Risk of bias assessment
Risk of bias was assessed using the Jadad scale in four domains: (1) random sequence generation, (2) allocation concealment, (3) blinding of participants, and (4) complete reporting of withdrawals and dropouts [53]. Methodological quality of comparator studies was assessed using the modified Newcastle–Ottawa scale (NOS) [54, 55] consisting of three domains: (1) subject selection, (2) comparability of the study groups, and (3) outcomes assessment. A score of 0–9 was allocated to each relevant study. Observational studies with a NOS score <6 (N = 1) were excluded [56].
Statistics
We pooled data and utilized Relative Risks (RRs) and Confidence Intervals (CIs) to describe dichotomous outcomes, including risk of death, ICU admission, invasive mechanical ventilation, secondary infection . We used mean difference (MD) and CIs for continuous outcomes including interval of hospitalization. We grouped the cohort studies into unmatched historical controls and concurrent controls, matched and unmatched or subgroup analyses. A fixed-effects model was used when I2 ≤ 50% and the Cochran Q statistic P > 0.1 and a random-effects model when I2 > 50% and Q statistic P ≤ 0.1. Funnel plots were used to screen for potential publication bias. Statistical analyses were carried out with Review Manager 5.4 (Cochrane Collaboration)
Results
We included 11,487 subjects from 29 studies (NOS scores 6–9) with a comparator cohort including historical controls (N = 5) [1, 30, 32, 35, 43], a matched cohort (N = 12) [2, 28, 29, 33, 40, 44,45,46,47, 49, 50, 57] or concurrent controls (N = 12) [31, 34, 36,37,38,39, 41, 42, 48, 51, 52, 58] and three randomized controlled trials (Jadad scales 4–5). We excluded some studies because they were uncontrolled (N = 11) [5,6,7,8,9,10,11,12,13,14,15,16] and/or different study-entry severities of COVID-19 between treated subjects and controls (N = 1) [59]. Two studies reported only a composite endpoint (ICU admission, use of mechanical ventilation or death) [57, 58]. These were included in the systemic review but not used to estimate RRs for specific endpoints.
Survival
To test the impact of tocilizumab on survival we included 30 studies, three RCTs and 27 other comparator studies of 10,054 subjects. [1, 2, 25,26,27,28,29,30,31,32,33,34,35,36,37,38,39,40,41,42,43,44,45,46,47,48,49,50,51,52] Relative Risk (RR) of death = 0.74 (95% Confidence Interval [CI], 0.59, 0.93; P = 0.008; I2 = 80%). Studies with historical controls (RR = 0.28 [0.16, 0.49]; P < 0.001; I2 = 62%) or with an otherwise matched cohort (RR = 0.68 [0.53, 0.87]; P = 0.002; I2 = 42%) reported significant survival improvement. In contrast, RRs of death in studies with concurrent controls (RR = 1.10 (0.77, 1.56; P = 0.60; I2 = 85%; Table 2, Fig. 2) and randomized trials (RR = 1.18 (0.57, 2.44; P = 0.66; I2 = 0; Table 2, Fig. 2) showed no significant improvement in survival.

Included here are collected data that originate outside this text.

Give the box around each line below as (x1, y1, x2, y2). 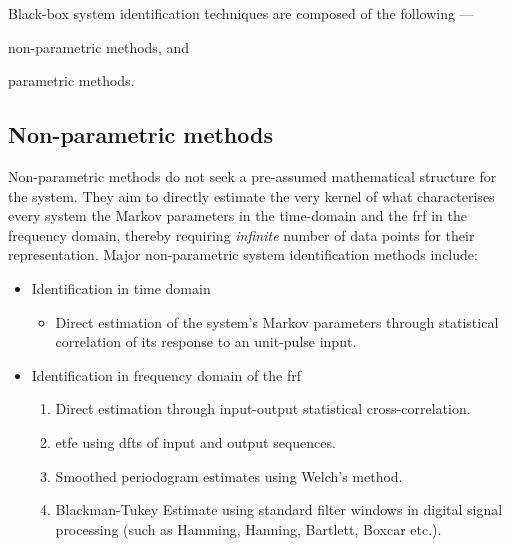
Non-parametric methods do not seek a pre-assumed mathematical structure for (8, 165, 497, 186)
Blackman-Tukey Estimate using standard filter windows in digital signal (55, 499, 503, 520)
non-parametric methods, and (8, 36, 190, 57)
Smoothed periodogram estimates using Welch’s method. (55, 465, 403, 486)
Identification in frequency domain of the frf (31, 364, 302, 385)
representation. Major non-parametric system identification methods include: (8, 244, 478, 265)
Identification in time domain (31, 277, 211, 298)
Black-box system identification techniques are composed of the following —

Surrogate clinical endpoints
To test the efficacy of tocilizumab on rate of ICU admission we included seven studies [25,26,27, 31, 41, 42, 45] of 2017 subjects. RR = 1.40 (0.64, 3.06; P = 0.4; I2 = 88%). RR for RCTs and for studies with concurrent controls were RR = 0.80 (0.49, 1.33; P = 0.39; I2 = 26%) and RR = 1.91 (0.47, 7.69; P = 0.36; I2 = 89%; Table 2; Fig. 3). (There was only one study with a matched cohort and no study with a historical control). To test the efficacy of tocilizumab on rate of invasive mechanical ventilation we included 13 studies [1, 2, 25, 27, 28, 30, 32, 33, 35, 40, 43, 45, 47, 56] of 1703 subjects. RR = 0.83 (0.57, 1.22; P = 0.34; I2 = 65%). RRs of studies with historical controls (RR = 0.74 [0.40, 1.37]; P = 0.34; I2 = 73%), those with a matched cohort (RR = 0.77 [0.33, 1.80]; P = 0.54; I2 = 68%) and RCTs (RR = 0.92 [0.21, 4.10]; P = 0.92; I2 = 74) are indicated. (There were no studies with concurrent controls; Table 2; Fig. 4). To test the effect tocilizumab on rate of secondary infections we included 10 studies [1, 2, 26, 29, 35, 37, 38, 45, 51, 58] of 5495 subjects. RR = 1.30 (0.97, 1.74; P = 0.08; I2 = 65%). RR for studies with a historical controls (RR = 2.18 [0.68, 6.98]; P = 0.19; I2 = 64%), those with a matched cohort (RR = 1.12 [0.77, 1.62]; P = 0.56; I2 = 35%) and those with concurrent controls (RR = 1.27 [0.85, 1.89]; P = 0.25; I2 = 66%) were indicated in Fig. 5. (There was only one RCT). To test the impact of tocilizumab on hospitalization interval we included seven studies [30, 32, 38, 40, 42, 51, 52] of 1041 subjects. Mean difference in subjects discharged from hospital was 2 days (<1, 4 days; P = 0.006; I2 = 0; Supplement Fig. 1).
Publication bias
Potential for publication bias is shown in Fig. 6. We found potential publication bias in studies of death in subjects receiving or not receiving tocilizumab with some studies falling outside the 95% CI of the funnel plot. There was publication bias in studies included in the meta-analysis.
Discussion
Increased concentrations of inflammatory cytokines (IL-6, granulocyte-macrophage colony stimulating factor (GM-CSF) and tumor necrosis factor-a (TNF-a) are reported in persons with COVID-19 [60, 61]. IL-6 is produced by diverse immune cells and implicated in development of acute respiratory distress syndrome (ARDS) and CRS [62, 63]. Some data suggest increased IL-6 concentrations correlate with risk of death [61, 64]. Several meta-analyses claim tocilizumab is safe and effective in COVID-19 [17, 21, 23, 24]. Most studies we include gave tocilizumab to subjects with evidence of inflammation including a CRP concentration >100 mg/L, a ferritin concentration >900 ng/ml and/or a D-dimer concentration >1500 ug/L [1].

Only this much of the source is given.